The invention discloses a multi-branch phase change heat transfer system. The multi-branch phase change heat transfer system is mainly composed of an evaporator circulating branch (I), an evaporator circulating branch (II),..., an evaporator circulating branch (M), a condensation circulating branch (I), a condensation circulating branch (II),..., a condensation circulating branch (N), a liquid storage tank and a circuit control system, wherein M and N are not in a quantitative relation; the evaporator circulating branch (I), the evaporator circulating branch (II),..., the evaporator circulating branch (M), the condensation circulating branch (I), the condensation circulating branch (II),... and the condensation circulating branch (N) are all independent circulating branches, are provided with independent circulating pumps and are not influenced by others during operation; and the circuit control system controls the starting number and the operation state of motors of the evaporator circulating pumps and the condensation circulating pumps so as to achieve the working modes of one to one, one to many or many to one of evaporators and condensers. The multi-branch phase change heat transfer system can achieve multi-user high-power and remote heat transfer, and the heat transfer amount can be adjusted as required.

Description

A kind of multiple branch circuit phase-change heat transfer system

Technical field

The invention belongs to technical field of heat exchange, particularly relate to a kind of multiple branch circuit phase-change heat transfer system.

Background technology

Heat pipe becomes increasingly popular as high-performance heat transfer components, the application in engineering.Heat pipe is not only widely used at aspects such as waste heat recovery, electronic devices and components coolings, and in traditional heat and mass apparatus field, heat pipe has replacement recirculated water, recycle oil and the trend of water vapour heat transfer.When ambient temperature is relatively low, heat pipe can also substitute current air conditioning system, as electronic equipment, power equipment, computer floor, the heat radiation temp-controlling element of communications equipment room.

Heat pipe has various structures form, also has multiple sorting technique.Classifying by the backflow power of liquid-working-medium, heat pipe can be divided into several big classes such as surface tension heat pipe, gravity assisted heat pipe, centrifugal heat pipe, pulsating heat pipe and power heat pipe.The surface tension withdrawing fluid that liquid is produced by surface tension heat pipe by wick；Gravity assisted heat pipe leans on gravity reflux liquid；Centrifugal heat pipe is by rotating the centrifugal force withdrawing fluid produced；The expansive force that pulsating heat pipe produces bubble by evaporation promotes circulation；The common feature of these heat pipes is that inside heat pipe does not has moving component, and its advantage is simple in construction, is suitable for miniaturization, miniaturization, and its shortcoming is that circulation power is more weak, is not suitable for high-power, long-distance transmissions heat.

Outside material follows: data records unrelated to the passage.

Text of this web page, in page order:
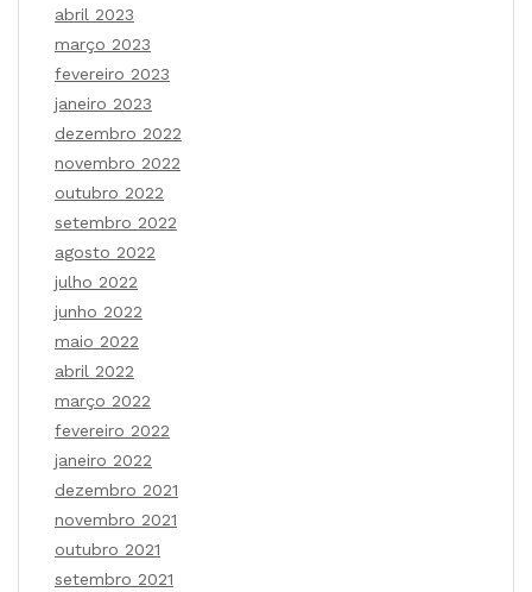
abril 2023
março 2023
fevereiro 2023
janeiro 2023
dezembro 2022
novembro 2022
outubro 2022
setembro 2022
agosto 2022
julho 2022
junho 2022
maio 2022
abril 2022
março 2022
fevereiro 2022
janeiro 2022
dezembro 2021
novembro 2021
outubro 2021
setembro 2021
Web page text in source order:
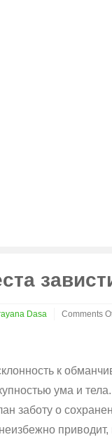
Dasa
Comments
нет
места
зависти
к
ума и
заботу о
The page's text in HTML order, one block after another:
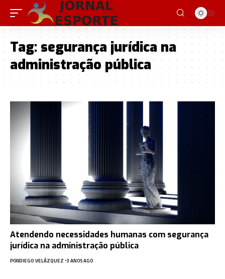
Tag: segurança jurídica na
administração pública
Atendendo necessidades humanas com segurança
jurídica na administração pública
PORDIEGO VELÁZQUEZ 3 ANOS AGO
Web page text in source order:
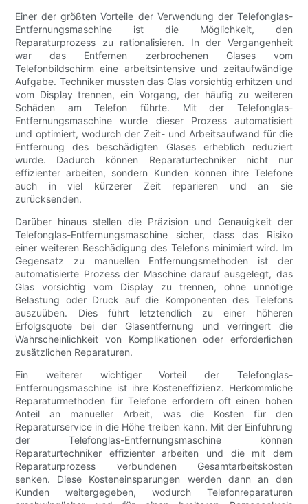
Einer der größten Vorteile der Verwendung der Telefonglas-
Entfernungsmaschine ist die Möglichkeit, den
Reparaturprozess zu rationalisieren. In der Vergangenheit
war das Entfernen zerbrochenen Glases vom
Telefonbildschirm eine arbeitsintensive und zeitaufwändige
Aufgabe. Techniker mussten das Glas vorsichtig erhitzen und
vom Display trennen, ein Vorgang, der häufig zu weiteren
Schäden am Telefon führte. Mit der Telefonglas-
Entfernungsmaschine wurde dieser Prozess automatisiert
und optimiert, wodurch der Zeit- und Arbeitsaufwand für die
Entfernung des beschädigten Glases erheblich reduziert
wurde. Dadurch können Reparaturtechniker nicht nur
effizienter arbeiten, sondern Kunden können ihre Telefone
auch in viel kürzerer Zeit reparieren und an sie
zurücksenden.
Darüber hinaus stellen die Präzision und Genauigkeit der
Telefonglas-Entfernungsmaschine sicher, dass das Risiko
einer weiteren Beschädigung des Telefons minimiert wird. Im
Gegensatz zu manuellen Entfernungsmethoden ist der
automatisierte Prozess der Maschine darauf ausgelegt, das
Glas vorsichtig vom Display zu trennen, ohne unnötige
Belastung oder Druck auf die Komponenten des Telefons
auszuüben. Dies führt letztendlich zu einer höheren
Erfolgsquote bei der Glasentfernung und verringert die
Wahrscheinlichkeit von Komplikationen oder erforderlichen
zusätzlichen Reparaturen.
Ein weiterer wichtiger Vorteil der Telefonglas-
Entfernungsmaschine ist ihre Kosteneffizienz. Herkömmliche
Reparaturmethoden für Telefone erfordern oft einen hohen
Anteil an manueller Arbeit, was die Kosten für den
Reparaturservice in die Höhe treiben kann. Mit der Einführung
der Telefonglas-Entfernungsmaschine können
Reparaturtechniker effizienter arbeiten und die mit dem
Reparaturprozess verbundenen Gesamtarbeitskosten
senken. Diese Kosteneinsparungen werden dann an den
Kunden weitergegeben, wodurch Telefonreparaturen
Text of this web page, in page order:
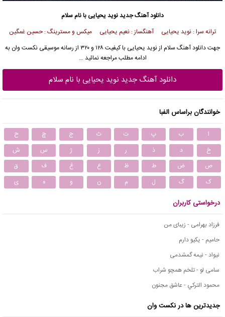
دانلود آهنگ جدیدنوید یحیایی با نام سلام
ترانه سرا : نوید یحیایی آهنگساز : نعیم یحیایی میکس و مسترینگ : حسین غمگین
جهت دانلود آهنگ سلام ازنوید یحیایی
با کیفیت ۱۲۸ و ۳۲۰ از رسانه موسیقی نکست وان به
ادامه مطلب مراجعه نمائید …
دانلود آهنگ جدید نوید یحیایی با نام سلام
خوانندگان براساس الفبا
ا ب پ ت ث ج چ
ح
خ
د ذ ر ز ژ س
ش
ص
ض ط ظ ع غ ف
ق
ک
گ ل م ن و ه ی
درخواستی کاربران
فرزاد بهرامی - زیبای من
حامیم - یکیو دارم
نیواد - نیمه گمشدمی
سامی لو - تلخم همچو شراب
محمود التركي - عاشق مجنون
جدیدترین ها در نکست وان
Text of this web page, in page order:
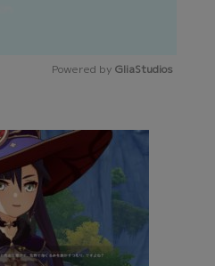
Powered by GliaStudios
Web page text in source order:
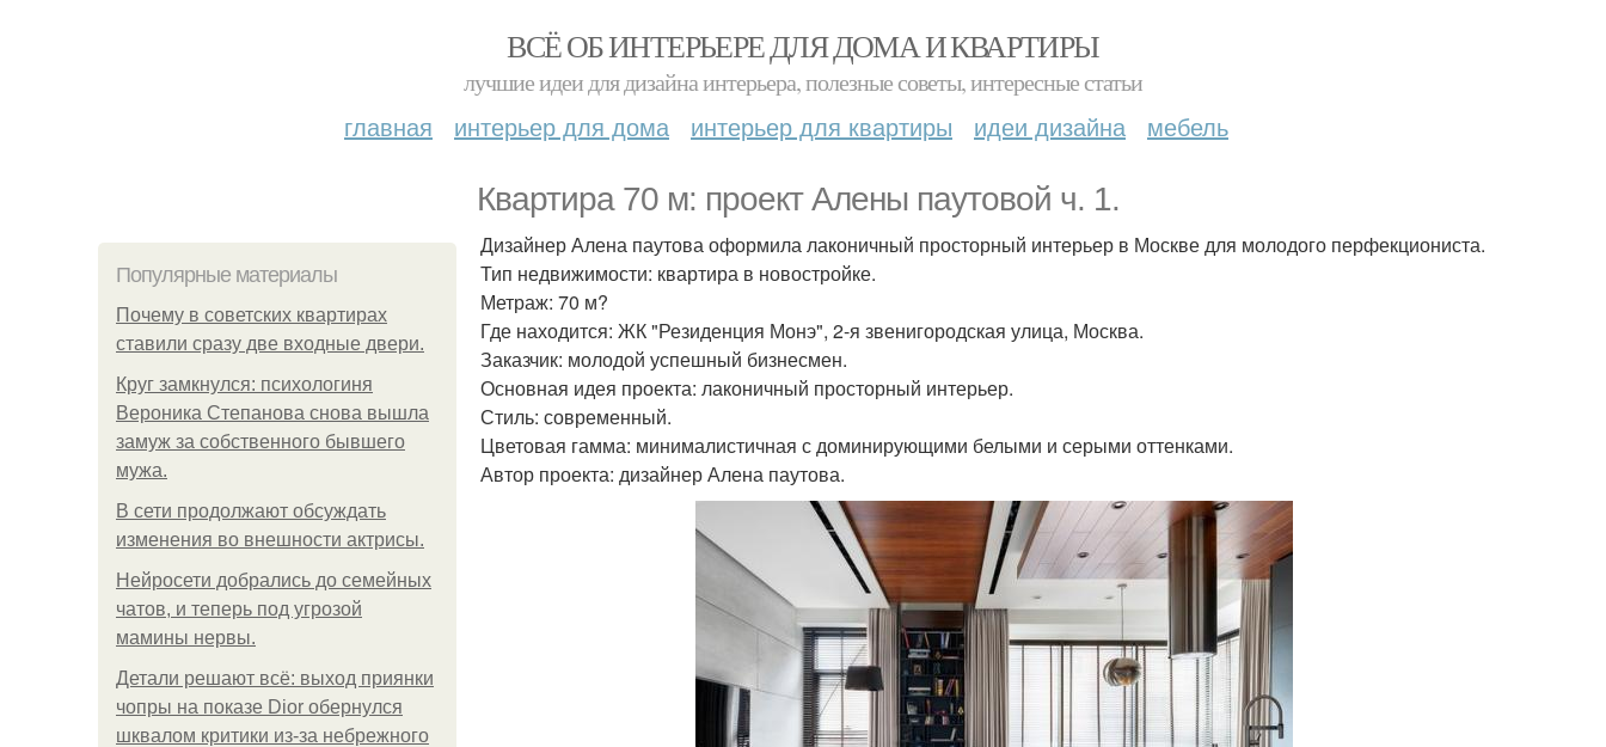
ВСЁ ОБ ИНТЕРЬЕРЕ ДЛЯ ДОМА И КВАРТИРЫ
лучшие идеи для дизайна интерьера, полезные советы, интересные статьи
главная интерьер для дома интерьер для квартиры идеи дизайна мебель
Квартира 70 м: проект Алены паутовой ч. 1.
Популярные материалы
Почему в советских квартирах
ставили сразу две входные двери.
Круг замкнулся: психологиня
Вероника Степанова снова вышла
замуж за собственного бывшего
мужа.
В сети продолжают обсуждать
изменения во внешности актрисы.
Нейросети добрались до семейных
чатов, и теперь под угрозой
мамины нервы.
Детали решают всё: выход приянки
чопры на показе Dior обернулся
шквалом критики из-за небрежного
Дизайнер Алена паутова оформила лаконичный просторный интерьер в Москве для молодого перфекциониста.
Тип недвижимости: квартира в новостройке.
Метраж: 70 м?
Где находится: ЖК "Резиденция Монэ", 2-я звенигородская улица, Москва.
Заказчик: молодой успешный бизнесмен.
Основная идея проекта: лаконичный просторный интерьер.
Стиль: современный.
Цветовая гамма: минималистичная с доминирующими белыми и серыми оттенками.
Автор проекта: дизайнер Алена паутова.
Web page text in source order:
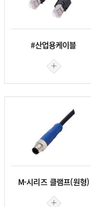
#산업용케이블
M-시리즈 클램프(원형)

Power heat pipe refers to that the hot-pipe system of applied cyclic driving force, this driving force are usually expressed as the fluid circulation pump of a kind of particular form.The basic structure of power heat pipe includes vaporizer, airway, condenser, fluid reservoir circulating pump and six parts of catheter, and they are interconnected to constitute a closed circulation, adds working media and just constitute a complete power heat pipe after evacuation.During power heat pipe work, circulating pump is extracted liquid working media out from fluid reservoir and is sent into vaporizer, liquid working media is become gas by thermal evaporation in vaporizer, gas working dielectric enters condenser by airway, and cooling condenses into liquid within the condenser, liquid-working-medium flows back to fluid reservoir through catheter again, thus completes heat pipe circulation, and heat flows to the low-temperature heat source of condenser end from the high temperature heat source of evaporator end simultaneously.The advantage of power heat pipe is that circulation power is powerful, is suitable for high-power, long-distance transmissions heat.

Above-mentioned dynamic heat pipe system wants to realize under preferable duty, and its condenser must have good gas-liquid separating function.If working media gas-liquid separation is insufficient within the condenser, gas working dielectric will constantly enter fluid reservoir and form accumulation.This phenomenon can cause two kinds of results: one is if the total gas working dielectric volume in system is less than fluid reservoir volume, gas working dielectric accumulation in fluid reservoir, ultimately result in whole gaseous working medium and all run up to fluid reservoir, at this moment flow in circulating pump, catheter, vaporizer, airway, condenser is single liquid phase working media, and whole system forms liquid recurrent state；Under liquid recurrent state, not evaporation and condensation process, system is the most just without adopting heat pipes for heat transfer function, and once forms liquid recurrent state and lower in working order can not recover normal, only shuts down to turn back on again and could recover normal.Two is if the total gas working dielectric volume in system is more than fluid reservoir volume, gas working dielectric accumulation in fluid reservoir, ultimately result in gaseous working medium and be full of fluid reservoir, at this moment circulating pump will suck gas, and what the circulating pump of dynamic heat pipe system typically designed for conveying liquid, the suction of gas can cause pump pressure drastically to decline, thus causes the problem that circulation power is not enough, closed circuit gas liquid ratio is uneven and heat distribution is uneven.In order to make condenser have gas-liquid separating function completely, condenser generally use be relatively large in diameter, parallel with one another, erect calandria structure, this structure radiating efficiency is relatively low, and volume is relatively big, and cannot realize the demand of one-to-many user.In a word, the problem that current power heat pipe exists gas-liquid separation difficulty, circulation power is not enough, closed circuit gas liquid ratio is uneven, heat distribution is uneven and cannot realize one-to-many user.Just because of this, power heat pipe is not widely applied.

Summary of the invention

It is an object of the invention to provide a kind of multiple branch circuit phase-change heat transfer system, to solve the problem that current driving force heat pipe exists gas-liquid separation difficulty, circulation power is not enough, closed circuit gas liquid ratio is uneven, heat distribution is uneven and cannot realize one-to-many user, this multiple branch circuit phase-change heat transfer system uses fluid reservoir to be connected with multiple condensation cycle branch roads by multiple vaporization cycle branch roads, guarantee that phase-change heat transfer gas-liquid is sufficiently separated, closed circuit gas liquid ratio balances and even heat distribution, can carry out multi-user, high-power, long-distance transmissions heat.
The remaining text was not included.